So, who is responsible for Clara's death? Clara herself for a certainty. She was reckless in taking on Rigsy's tattoo that counted down to the moment of the wearer's death, never thinking through all the ramifications of what the refugees were telling her. Ashildr, for sure, as well. Peace the streets means a lot of back door dealings with shadowy organizations and entrapment of a certain Time Lord who is both friend and enemy. Those sorts of machinations always have unforeseen consequences and collateral damage. But the Doctor is also to blame. There is one more thesis for the Doctor that I'd like to touch on: the enabler. The Doctor is livid by the end of this episode. As he remarks to Mayor Me in the coldest and lowest voice I think I've ever heard from Capaldi in the past two years, "I was lost a long time's a very small universe when I am angry with you." But why is the Doctor so upset, we might wonder? Clara died with dignity, with honor, and with bravery. The Doctor has also lost companions before, be it because they chose to walk away (Martha) or because they moved on (Amy) or because they got lost in a parallel universe (Rose). And yes, because they died (RIP Adric). So why was the Doctor threatening to reign down Hell on Ashildr/Mayor Me over this particular companion's death? Because of the overwhelming guilt he is feeling.
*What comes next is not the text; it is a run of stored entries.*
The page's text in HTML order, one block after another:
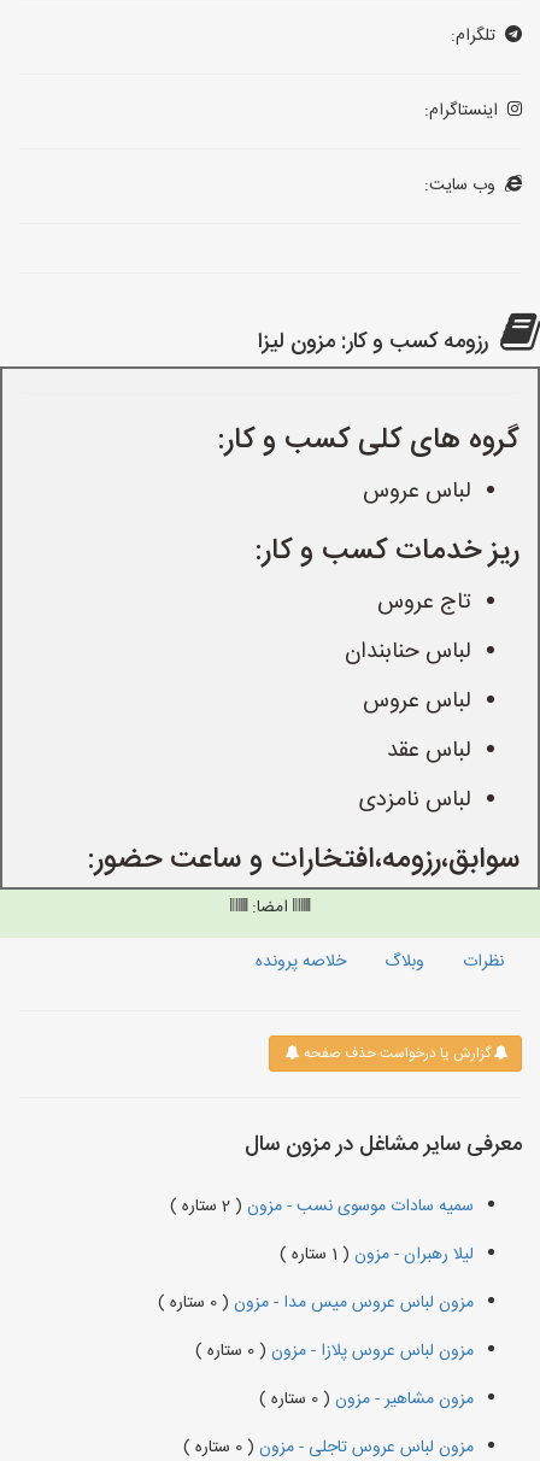
تلگرام:
اینستاگرام:
وب سایت:
رزومه کسب و کار: مزون لیزا
گروه های کلی کسب و کار:
لباس عروس
ریز خدمات کسب و کار:
تاج عروس
لباس حنابندان
لباس عروس
لباس عقد
لباس نامزدی
سوابق،رزومه،افتخارات و ساعت حضور:
امضا:
نظرات
وبلاگ خلاصه پرونده
گزارش یا درخواست حذف صفحه
معرفی سایر مشاغل در مزون سال
سمیه سادات موسوی نسب - مزون ( 2 ستاره )
لیلا رهبران - مزون ( 1 ستاره )
مزون لباس عروس میس مدا - مزون ( 0 ستاره )
مزون لباس عروس پلازا - مزون ( 0 ستاره )
مزون مشاهیر - مزون ( 0 ستاره )
مزون لباس عروس تاجلی - مزون ( 0 ستاره )

The Doctor was Clara's enabler, her drug supplier. The Doctor never once stopped picking Clara up for adventures; he never voiced overt concern concerning her reckless nature to the person in question, only ever as asides to the audience or other people. He never stopped letting her come along. The Doctor never wants to be alone (it’s his greatest fear) so he enabled the addict. He saw what was happening to Clara and he never put the kibosh on it because, in a lot of ways, the Doctor is selfish. He didn’t want to be alone; he wants to experience the joys and wonders of the universe with someone who’s never seen it (the mayflies of the world, like he and Ashildr said back in “The Woman Who Lived”). The Doctor watches his closest friend die and knows, without a doubt, he is partly to blame. Think back to Amy's decision at the end of 'Angels Take Manhattan.' Yes, we should mourn the loss of Amy but it was her choice to go live with Rory, to settle in the mundane world and be with the man she loved. There was no other life for Amy if Rory wasn't with her. And while we know that Amy died eventually, it was after a good long life with her beloved husband. Clara never got that. She didn't choose to go die; she chose to die bravely at the end of all things, but until that final moment, Clara believed she (and the Doctor) could subvert the death that her new tattoo was ticking down toward. Clara believed that she could dance around death by acting how the Doctor has always acted. Even up until the last few minutes, Clara believes "we always fix it." How could Clara not become reckless and addicted when the Doctor proves time and time again that there are few consequences to traveling with him? The day is always saved, the wrongs are mostly righted, and very seldom do people die. Even losing Danny wasn't enough to end Clara's belief that the Doctor can save people--remember how she dragged him to "heaven" to save her boyfriend? For Clara, it's okay to be reckless and to move through these adventures like the proverbial bull in the china shop because the Doctor is a magical, wonderful and fairy tale-like being who can fix said shattered pottery. When the Doctor gets a new companion (because of course he will. Clara is right; he can't be alone) he has to remember that the life he chooses to show these mayflies has consequences and often times they are dire ones. It does not do to be a God if you cannot protect those who follow you.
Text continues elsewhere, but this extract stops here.